Two riemannian $n$-manifolds of sectional curvature constantly $k\in\mathbb{R}$ are locally equivalent.

# Not so hyperbolic

Give an example of a hyperbolic manifold with finite volume and non hyperbolic fundamental group.

Remark: It has to be non compact.

# Bend over 2

Prove that a compact oriented surface of genus greater or equal to two has a hyperbolic structure, i.e. a metric with gaussian curvature constantly $-1$.

# Cover this

Let $f:M\to N$ be a local isometry between connected riemannian manifolds. If $M$ is complete, then $N$ is complete and $f$ is a covering map.

# Bounding the projective plane 2

Let $n$ be a natural number.
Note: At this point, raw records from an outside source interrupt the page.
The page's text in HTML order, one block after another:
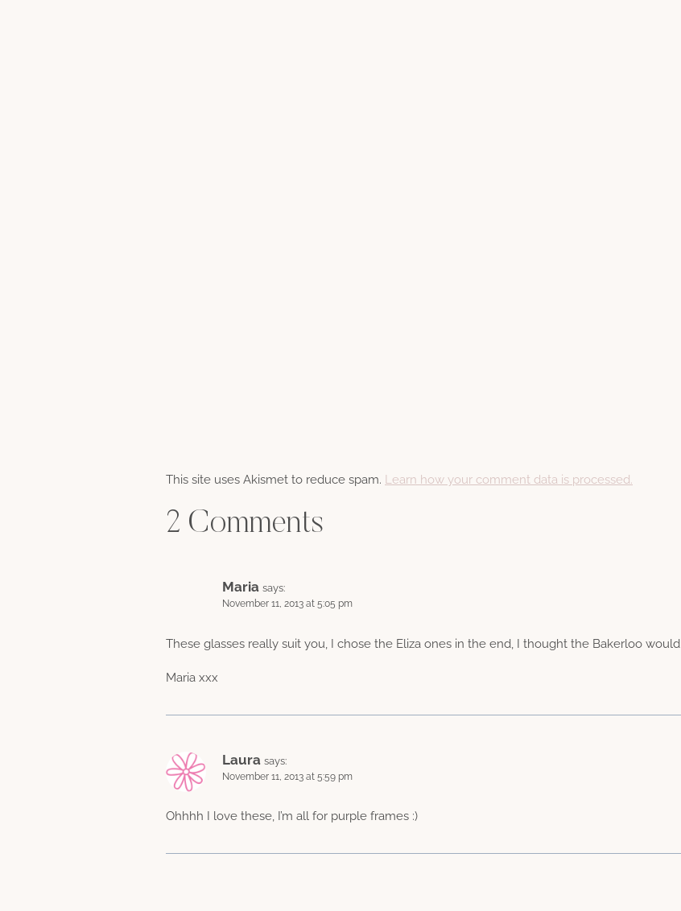
This site uses Akismet to reduce spam. Learn how your comment data is processed.
2 Comments
Maria says:
November 11, 2013 at 5:05 pm
These glasses really suit you, I chose the Eliza ones in the end, I thought the Bakerloo
Maria xxx
Laura says:
November 11, 2013 at 5:59 pm
Ohhhh I love these, I’m all for purple frames :)
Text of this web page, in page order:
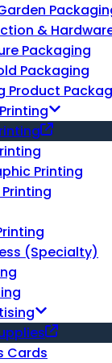
&
Packaging
Packaging
Product
Printing
(Specialty)
Cards
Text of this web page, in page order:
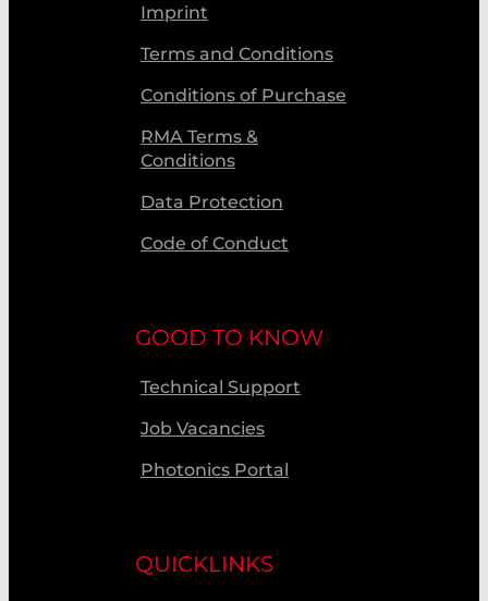
Imprint
Terms and Conditions
Conditions of Purchase
RMA Terms &
Conditions
Data Protection
Code of Conduct
GOOD TO KNOW
Technical Support
Job Vacancies
Photonics Portal
QUICKLINKS

Give an example of a compact $2n$-manifold $M$ such that $\partial M = \mathbb{R}P^{2n-1}$.

# Rank isn’t like dimension

Let $F_2(a,b)$ be the free group in the generators $a$ and $b$. Consider the group morphism $f: F_2(a,b) \to \mathbb{Z}$ defined by $f(a)=f(b)=1$. Prove that $Ker(f)$ is a free group of infinite rank. (Hint: Think topologically!)

# Your degree is a chance for expansion

Let $X$ and $Y$ be compact oriented smooth manifolds of the same dimension, with $Y$ connected. Let $f : X \to Y$ be a smooth function. Take $y \in Y$ a regular value of $f$ and, for $x \in f^{-1}(y)$, define $o(x)$ as $+1$ if $f$ preserves orientation at $x$ and as $-1$ if it reverses the orientation. We define the degree of $f$ as the number $d(f) = \sum_{x\in f^{-1}(y)}o(x)$.

Prove the following extension theorem: Assume $Y=S^k$ is a $k$-dimensional sphere and $X=\partial W$ is the boundary of a compact oriented $(k+1)$-manifold $W$. There exists a smooth extension $F:W\to Y$ of $f$ if and only if $d(f)=0$.